Reconceptualising Travel as a Cultural Practice Rather Than a Consumer Commodity: Metamodernism’s focus on sincerity and authenticity suggests that travel should be seen as a practice of cultural exchange, learning, and connection rather than merely as a consumer experience or a marker of status. This approach involves reframing travel as a slow, reflective process rather than a rapid, transactional one. One way to achieve this might be through the revival of cultural or educational travel programmes, where journeys are intentionally designed to include time for immersion, understanding, and contribution to local communities. By shifting the narrative of travel from consumption to co-creation, metamodern thinkers believe it is possible to build a travel culture that empowers local economies and fosters global empathy.

Participatory and Community-Controlled Mobility Solutions: A metamodern response would emphasise democratic, participatory approaches to designing and managing transportation systems. This means involving local communities in decisions about travel infrastructure and developing cooperative models of transport governance. For example, community-owned and operated transport cooperatives, citizen councils for transportation planning, or regional mobility trusts could shift power away from corporate interests and towards local stakeholders. These models could prioritise local needs, including affordable and equitable access to travel, job creation, and community well-being, while ensuring that transportation developments are accountable to the people they affect.

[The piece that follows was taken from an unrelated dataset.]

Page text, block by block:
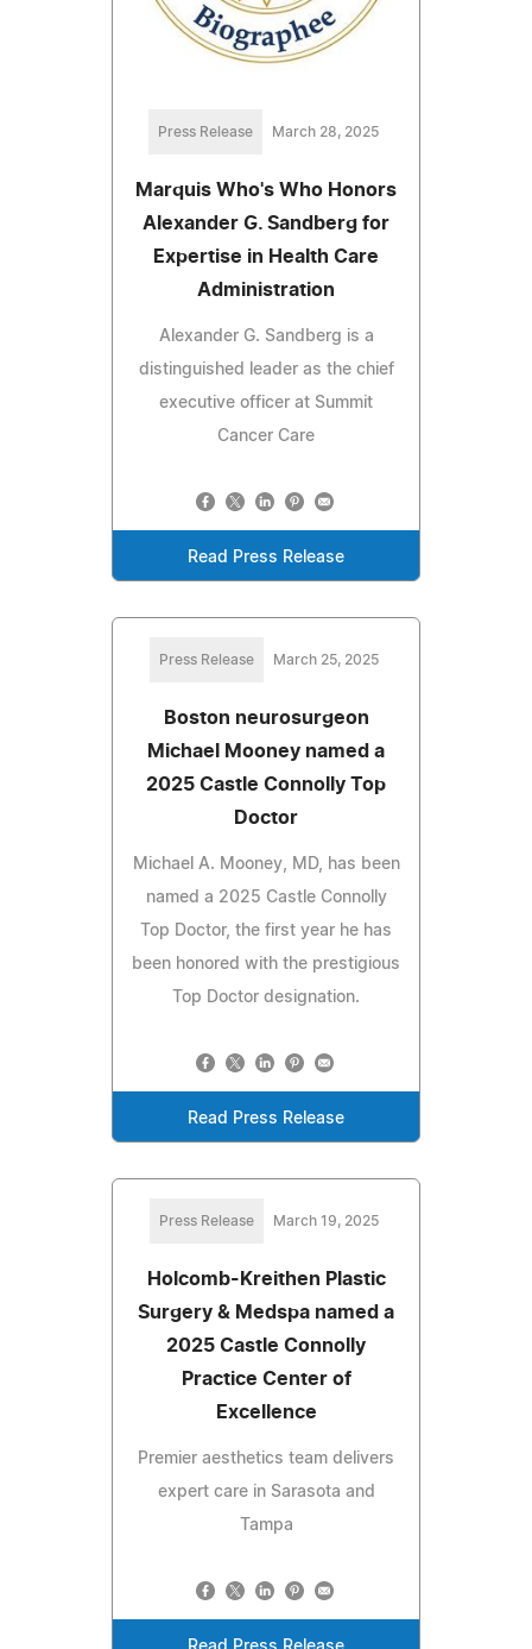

Creating Symbiotic Travel Ecosystems with Local Economies: Rather than seeing airports as isolated nodes in a globalised network, metamodern thinkers propose a travel model that integrates more symbiotically with local economies and ecosystems. This involves ensuring that travel hubs serve as conduits for positive social and economic flows rather than just extracting value. For instance, regional travel hubs could prioritise local food and craft vendors over international chains, promote local tourism in ways that highlight environmental stewardship, and support community-based businesses. This approach seeks to create a travel experience that celebrates local distinctiveness and contributes to the resilience and prosperity of local communities.

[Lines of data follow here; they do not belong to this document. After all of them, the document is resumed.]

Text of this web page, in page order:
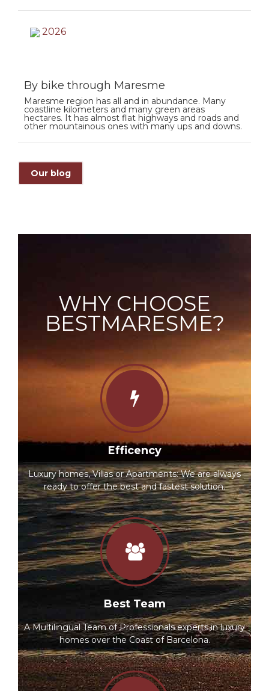
2026
By bike through Maresme
Maresme region has all and in abundance. Many
coastline kilometers and many green areas
hectares. It has almost flat highways and roads and
other mountainous ones with many ups and downs.
Our blog
WHY CHOOSE
BESTMARESME?
Efficency
Luxury homes, Villas or Apartments: We are always
ready to offer the best and fastest solution.
Best Team
A Multilingual Team of Professionals experts in luxury
homes over the Coast of Barcelona.
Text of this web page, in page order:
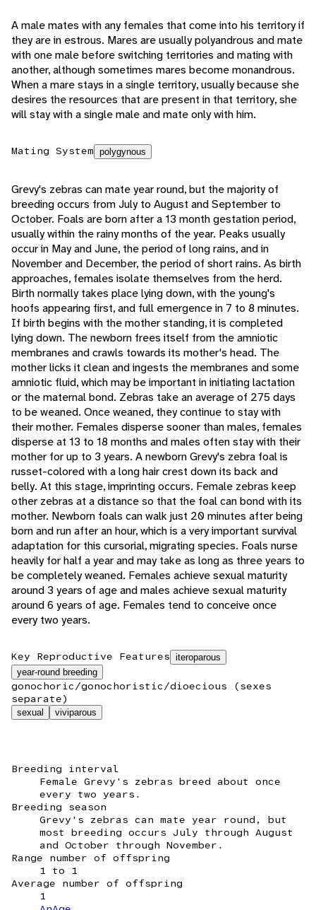
A male mates with any females that come into his territory if
they are in estrous. Mares are usually polyandrous and mate
with one male before switching territories and mating with
another, although sometimes mares become monandrous.
When a mare stays in a single territory, usually because she
desires the resources that are present in that territory, she
will stay with a single male and mate only with him.
Mating System polygynous
Grevy's zebras can mate year round, but the majority of
breeding occurs from July to August and September to
October. Foals are born after a 13 month gestation period,
usually within the rainy months of the year. Peaks usually
occur in May and June, the period of long rains, and in
November and December, the period of short rains. As birth
approaches, females isolate themselves from the herd.
Birth normally takes place lying down, with the young's
hoofs appearing first, and full emergence in 7 to 8 minutes.
If birth begins with the mother standing, it is completed
lying down. The newborn frees itself from the amniotic
membranes and crawls towards its mother's head. The
mother licks it clean and ingests the membranes and some
amniotic fluid, which may be important in initiating lactation
or the maternal bond. Zebras take an average of 275 days
to be weaned. Once weaned, they continue to stay with
their mother. Females disperse sooner than males, females
disperse at 13 to 18 months and males often stay with their
mother for up to 3 years. A newborn Grevy's zebra foal is
russet-colored with a long hair crest down its back and
belly. At this stage, imprinting occurs. Female zebras keep
other zebras at a distance so that the foal can bond with its
mother. Newborn foals can walk just 20 minutes after being
born and run after an hour, which is a very important survival
adaptation for this cursorial, migrating species. Foals nurse
heavily for half a year and may take as long as three years to
be completely weaned. Females achieve sexual maturity
around 3 years of age and males achieve sexual maturity
around 6 years of age. Females tend to conceive once
every two years.
Key Reproductive Features iteroparous
year-round breeding
gonochoric/gonochoristic/dioecious (sexes
separate)
sexual viviparous
Breeding interval
Female Grevy's zebras breed about once
every two years.
Breeding season
Grevy's zebras can mate year round, but
most breeding occurs July through August
and October through November.
Range number of offspring
1 to 1
Average number of offspring
1

Reimagining the Aesthetic and Narrative of Future Travel: Metamodern thinkers are also concerned with the narratives that shape our understanding of travel. They call for a reimagining of the aesthetics and symbols associated with travel, moving away from the image of airports as sterile, hyper-efficient spaces and towards a vision of mobility that is more vibrant, inclusive, and attuned to human emotions. This might include incorporating more organic and flexible designs in travel infrastructure, using storytelling to highlight the journeys and experiences of diverse travellers, and creating travel environments that encourage contemplation and a sense of wonder. The objective is to build a cultural narrative around travel that balances progress and tradition, global and local, technology and nature.

Developing Post-Corporate Mobility Models: Finally, metamodernism encourages us to think about new economic models for travel that break free from corporate monopolies. This could involve public ownership of transport networks, community-run airlines or train services, and open-source platforms for organising shared travel experiences. By experimenting with new governance and ownership structures, metamodernists believe it is possible to create a travel ecosystem that is more equitable, accountable, and aligned with long-term human and environmental interests, rather than short-term corporate profits.

In sum, metamodern thinkers argue that a viable alternative form of travel must be decentralised, human-centred, and environmentally conscious, prioritising regional integration and community control over corporate interests. It should not merely replicate the efficiency and global reach of current models but instead redefine what travel means in the first place, integrating elements of sustainability, cultural enrichment, and participatory governance to create a more balanced, empathetic, and meaningful form of mobility.